> _WORK REQUIRED_
Pick out every line in the data below that holds "been".

> _Stored entries_

⟨

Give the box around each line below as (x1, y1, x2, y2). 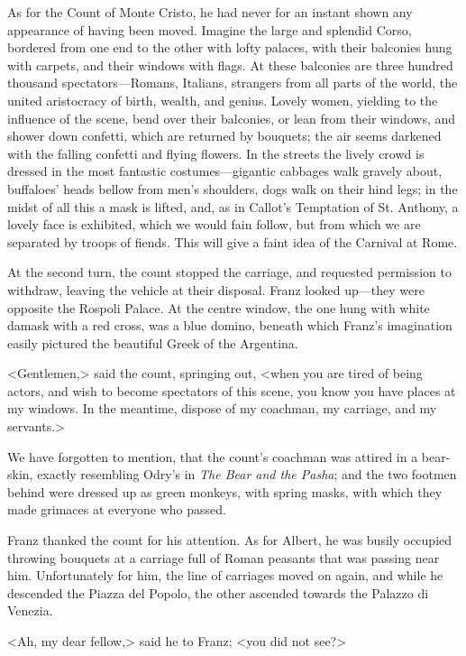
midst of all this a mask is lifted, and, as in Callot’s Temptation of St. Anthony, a (7, 197, 459, 216)
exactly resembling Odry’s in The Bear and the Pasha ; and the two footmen (37, 465, 457, 484)
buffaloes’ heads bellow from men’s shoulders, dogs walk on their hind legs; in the (7, 179, 458, 198)
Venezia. (7, 601, 53, 620)
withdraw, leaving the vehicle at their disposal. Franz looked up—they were (7, 280, 425, 299)
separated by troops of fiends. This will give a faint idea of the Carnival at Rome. (7, 232, 458, 251)
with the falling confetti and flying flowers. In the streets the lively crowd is (7, 143, 425, 162)
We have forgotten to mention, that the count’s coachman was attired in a (7, 447, 418, 466)
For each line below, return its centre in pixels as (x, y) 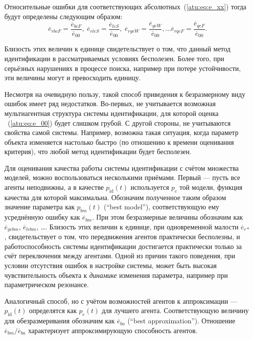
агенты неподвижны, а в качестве (54, 187)
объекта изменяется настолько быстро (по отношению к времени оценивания (119, 142)
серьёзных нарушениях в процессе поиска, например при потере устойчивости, (123, 68)
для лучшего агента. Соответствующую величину (175, 310)
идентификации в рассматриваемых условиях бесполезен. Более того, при (114, 58)
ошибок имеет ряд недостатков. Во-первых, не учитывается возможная (110, 103)
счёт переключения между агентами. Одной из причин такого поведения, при (120, 256)
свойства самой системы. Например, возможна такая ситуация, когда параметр (122, 132)
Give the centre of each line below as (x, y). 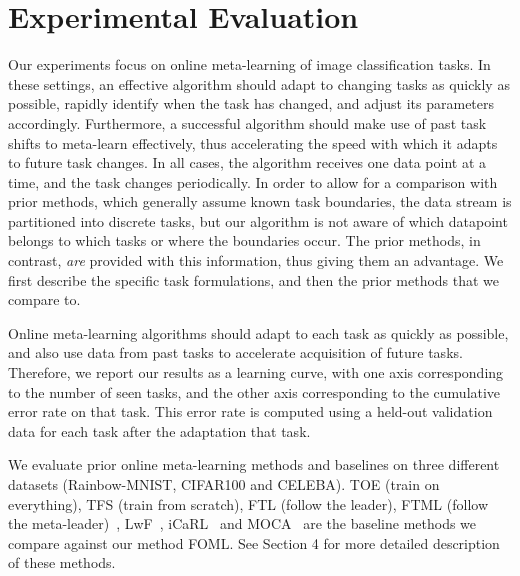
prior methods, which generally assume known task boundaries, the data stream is (260, 201)
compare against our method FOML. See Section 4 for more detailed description (254, 542)
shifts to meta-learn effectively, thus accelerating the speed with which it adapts (253, 142)
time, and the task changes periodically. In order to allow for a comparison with (253, 181)
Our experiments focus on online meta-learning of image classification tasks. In (249, 64)
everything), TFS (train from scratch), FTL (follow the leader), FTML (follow (248, 503)
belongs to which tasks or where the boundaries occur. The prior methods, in (244, 240)
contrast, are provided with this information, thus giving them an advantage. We (256, 260)
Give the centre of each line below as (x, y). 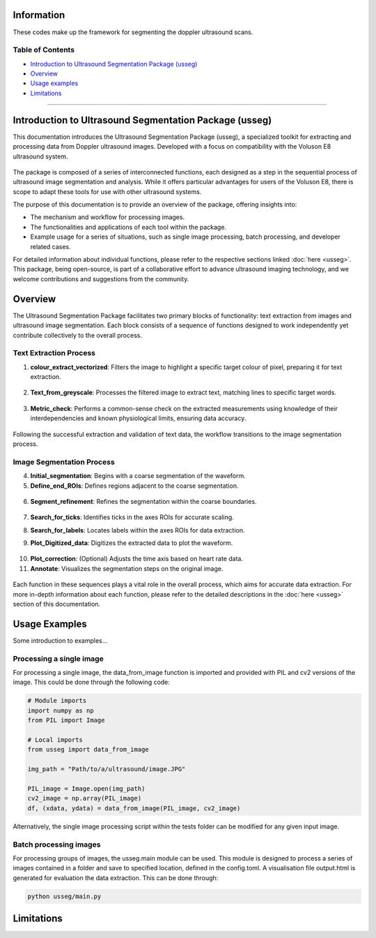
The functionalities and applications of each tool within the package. (128, 227)
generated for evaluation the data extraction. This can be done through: (116, 878)
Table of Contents (44, 50)
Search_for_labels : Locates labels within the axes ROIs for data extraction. (138, 530)
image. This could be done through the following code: (92, 682)
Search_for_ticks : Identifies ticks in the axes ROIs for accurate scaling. (132, 517)
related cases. (50, 246)
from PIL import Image (66, 720)
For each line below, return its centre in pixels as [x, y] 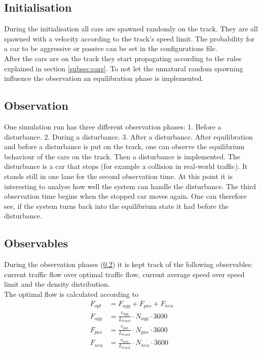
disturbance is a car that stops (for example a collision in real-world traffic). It [126, 166]
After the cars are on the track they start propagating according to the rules [123, 58]
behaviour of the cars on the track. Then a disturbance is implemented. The [122, 156]
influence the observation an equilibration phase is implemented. [104, 78]
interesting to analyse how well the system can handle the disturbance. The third [130, 186]
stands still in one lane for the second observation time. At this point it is [118, 176]
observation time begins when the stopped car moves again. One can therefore [125, 196]
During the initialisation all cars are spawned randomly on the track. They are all [131, 29]
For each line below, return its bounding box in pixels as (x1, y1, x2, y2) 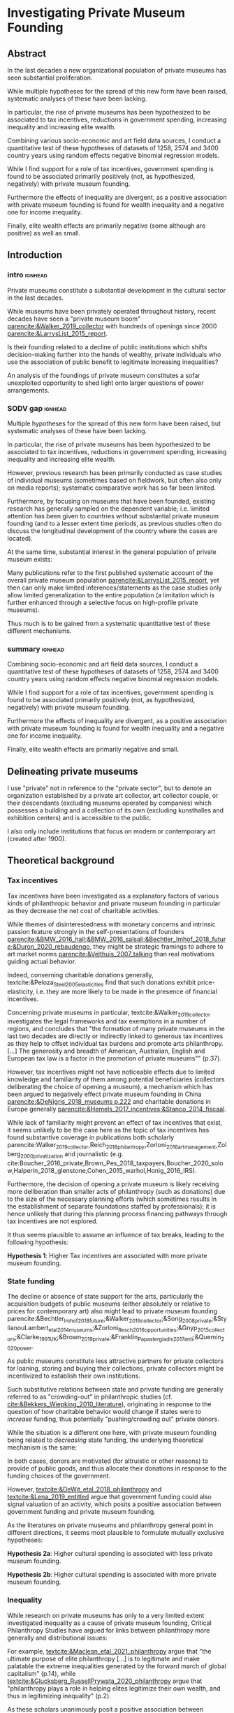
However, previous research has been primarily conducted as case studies (7, 468, 222, 476)
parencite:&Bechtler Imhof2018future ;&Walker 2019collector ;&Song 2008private (7, 1315, 212, 1325)
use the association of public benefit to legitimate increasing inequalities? (7, 358, 219, 366)
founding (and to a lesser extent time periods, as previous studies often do (7, 519, 222, 527)
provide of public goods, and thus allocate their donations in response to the (7, 1464, 227, 1473)
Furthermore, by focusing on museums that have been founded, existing (7, 497, 215, 505)
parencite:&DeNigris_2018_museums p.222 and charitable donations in (7, 1098, 212, 1106)
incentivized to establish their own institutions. (7, 1371, 141, 1380)
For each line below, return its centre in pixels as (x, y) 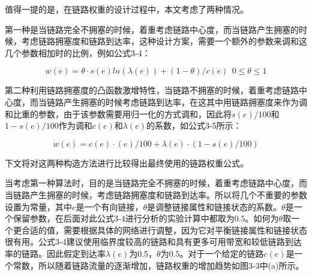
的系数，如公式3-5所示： (194, 125)
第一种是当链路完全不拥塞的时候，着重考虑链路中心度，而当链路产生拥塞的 (152, 29)
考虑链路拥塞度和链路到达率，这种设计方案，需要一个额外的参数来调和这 (164, 41)
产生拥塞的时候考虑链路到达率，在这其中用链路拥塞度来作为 (181, 101)
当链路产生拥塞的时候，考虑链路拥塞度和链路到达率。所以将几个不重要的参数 (156, 194)
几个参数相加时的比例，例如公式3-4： (78, 52)
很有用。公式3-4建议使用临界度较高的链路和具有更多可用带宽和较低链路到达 (153, 242)
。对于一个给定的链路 (222, 253)
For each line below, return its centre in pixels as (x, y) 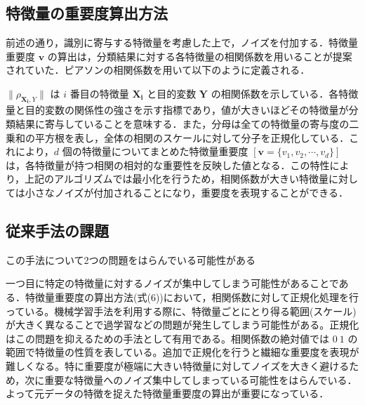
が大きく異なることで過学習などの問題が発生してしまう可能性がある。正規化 (182, 325)
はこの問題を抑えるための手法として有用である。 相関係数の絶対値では (168, 338)
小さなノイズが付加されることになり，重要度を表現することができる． (187, 192)
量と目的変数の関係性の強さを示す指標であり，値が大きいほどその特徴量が (177, 110)
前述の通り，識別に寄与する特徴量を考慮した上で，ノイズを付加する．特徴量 (182, 42)
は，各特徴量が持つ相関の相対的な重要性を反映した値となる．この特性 (168, 165)
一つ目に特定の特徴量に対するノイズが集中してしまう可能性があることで (172, 283)
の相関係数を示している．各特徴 (285, 93)
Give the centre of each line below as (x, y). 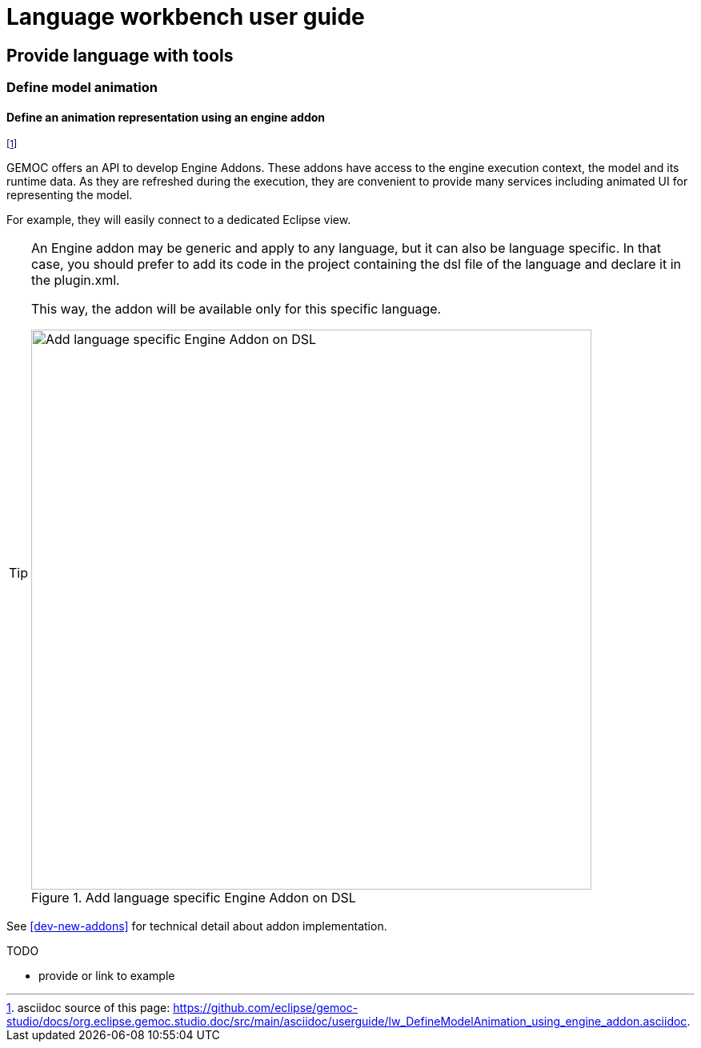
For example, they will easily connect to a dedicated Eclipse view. (179, 220)
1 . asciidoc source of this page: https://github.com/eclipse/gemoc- (182, 1008)
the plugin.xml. (76, 280)
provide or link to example (107, 976)
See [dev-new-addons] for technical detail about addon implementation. (197, 926)
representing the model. (70, 195)
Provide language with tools (120, 55)
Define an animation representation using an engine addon (166, 117)
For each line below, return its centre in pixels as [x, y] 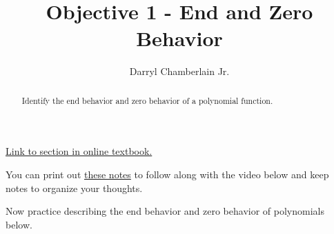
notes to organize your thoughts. [74, 188]
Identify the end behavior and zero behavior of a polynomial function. [147, 100]
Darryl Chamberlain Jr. [179, 71]
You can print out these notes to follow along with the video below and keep [167, 174]
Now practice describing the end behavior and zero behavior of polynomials [165, 211]
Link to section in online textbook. [79, 151]
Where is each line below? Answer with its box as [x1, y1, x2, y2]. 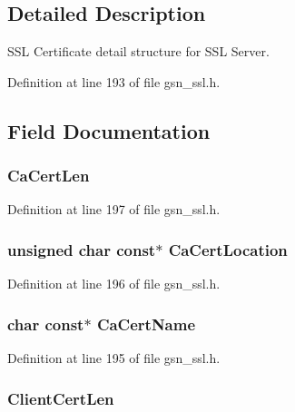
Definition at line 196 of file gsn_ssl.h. [7, 274, 221, 293]
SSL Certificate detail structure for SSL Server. [7, 42, 270, 61]
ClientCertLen [7, 387, 114, 409]
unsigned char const [7, 238, 156, 260]
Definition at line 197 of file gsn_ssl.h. [7, 200, 221, 219]
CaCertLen [7, 164, 90, 187]
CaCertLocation [168, 238, 288, 260]
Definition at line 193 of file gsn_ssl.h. [7, 72, 221, 91]
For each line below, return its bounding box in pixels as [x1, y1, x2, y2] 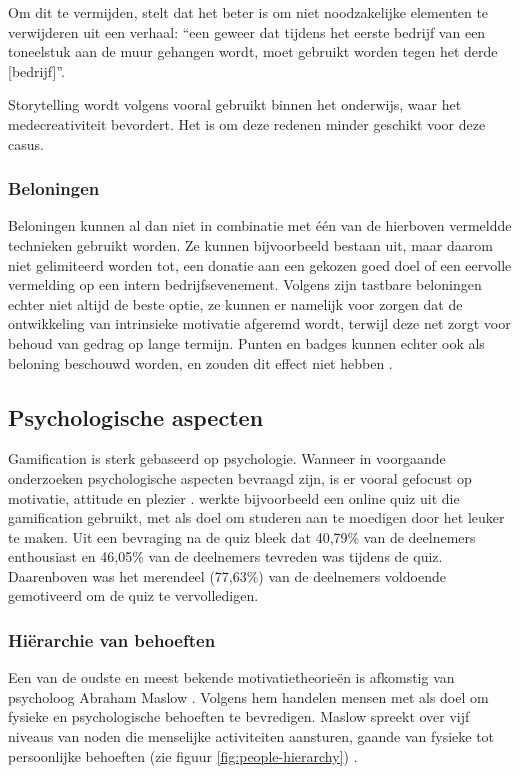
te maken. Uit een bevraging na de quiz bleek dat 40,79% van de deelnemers [8, 526, 476, 547]
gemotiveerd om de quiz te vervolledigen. [8, 585, 259, 606]
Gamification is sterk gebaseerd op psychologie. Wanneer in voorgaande [8, 448, 446, 469]
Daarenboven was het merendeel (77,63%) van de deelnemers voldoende [8, 565, 446, 586]
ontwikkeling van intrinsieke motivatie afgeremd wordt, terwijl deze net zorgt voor [8, 313, 511, 334]
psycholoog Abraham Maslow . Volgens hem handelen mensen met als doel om [8, 686, 489, 707]
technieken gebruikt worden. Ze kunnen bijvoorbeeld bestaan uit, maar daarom [8, 234, 493, 255]
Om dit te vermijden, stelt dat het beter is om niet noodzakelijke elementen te [8, 2, 489, 22]
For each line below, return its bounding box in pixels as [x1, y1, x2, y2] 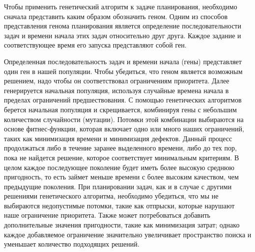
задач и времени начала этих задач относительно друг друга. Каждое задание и [4, 30, 241, 40]
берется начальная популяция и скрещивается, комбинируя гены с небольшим [4, 104, 237, 114]
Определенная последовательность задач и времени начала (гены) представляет [4, 56, 242, 66]
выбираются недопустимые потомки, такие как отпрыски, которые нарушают [4, 200, 235, 210]
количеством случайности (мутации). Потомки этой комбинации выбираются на [4, 114, 244, 124]
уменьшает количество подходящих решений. [4, 239, 140, 249]
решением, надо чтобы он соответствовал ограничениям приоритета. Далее [4, 76, 229, 86]
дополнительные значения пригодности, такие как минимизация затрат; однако [4, 220, 240, 230]
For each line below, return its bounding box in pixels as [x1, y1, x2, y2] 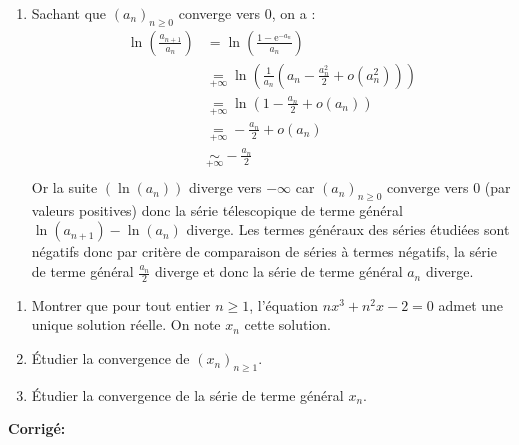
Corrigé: [8, 418, 66, 439]
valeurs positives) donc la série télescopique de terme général [31, 199, 403, 220]
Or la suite [31, 177, 98, 198]
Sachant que [31, 3, 107, 23]
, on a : [271, 3, 316, 23]
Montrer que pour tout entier [31, 294, 211, 315]
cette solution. [244, 314, 331, 335]
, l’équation [249, 294, 319, 315]
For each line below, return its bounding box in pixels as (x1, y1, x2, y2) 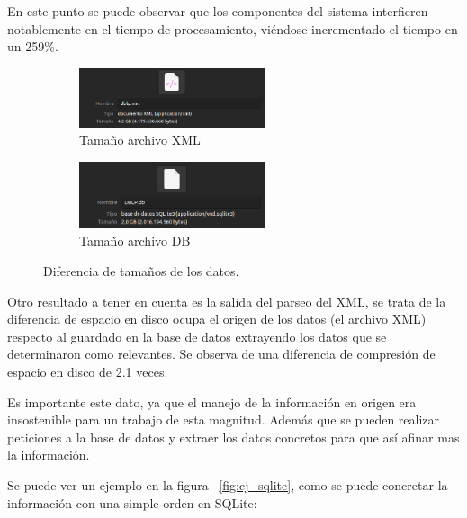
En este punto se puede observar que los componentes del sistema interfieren (7, 2, 428, 20)
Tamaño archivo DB (79, 231, 191, 250)
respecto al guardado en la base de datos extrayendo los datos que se (7, 326, 387, 345)
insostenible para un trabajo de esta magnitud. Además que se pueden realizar (7, 410, 440, 429)
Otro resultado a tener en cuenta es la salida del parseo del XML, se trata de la (7, 291, 446, 310)
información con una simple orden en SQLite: (7, 493, 257, 512)
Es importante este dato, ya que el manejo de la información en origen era (7, 392, 417, 411)
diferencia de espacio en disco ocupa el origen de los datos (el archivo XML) (7, 309, 427, 328)
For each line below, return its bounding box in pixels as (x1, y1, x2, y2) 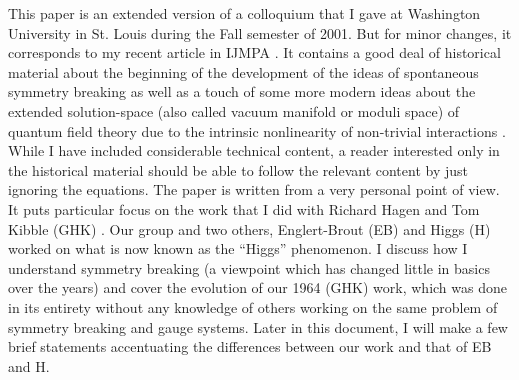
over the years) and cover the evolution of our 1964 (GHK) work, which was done (8, 277, 507, 298)
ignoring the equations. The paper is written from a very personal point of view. (8, 179, 500, 200)
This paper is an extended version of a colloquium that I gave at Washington (8, 3, 481, 23)
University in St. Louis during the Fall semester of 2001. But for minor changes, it (8, 22, 512, 43)
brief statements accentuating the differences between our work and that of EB (8, 336, 492, 357)
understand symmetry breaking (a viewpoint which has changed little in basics (8, 257, 490, 278)
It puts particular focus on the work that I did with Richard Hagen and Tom (8, 198, 480, 219)
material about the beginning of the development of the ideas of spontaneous (8, 61, 479, 82)

⟩

> _SOLUTION TO THIS TASK_
However, previous research has been primarily conducted as case studies (7, 468, 222, 476)
Furthermore, by focusing on museums that have been founded, existing (7, 497, 215, 505)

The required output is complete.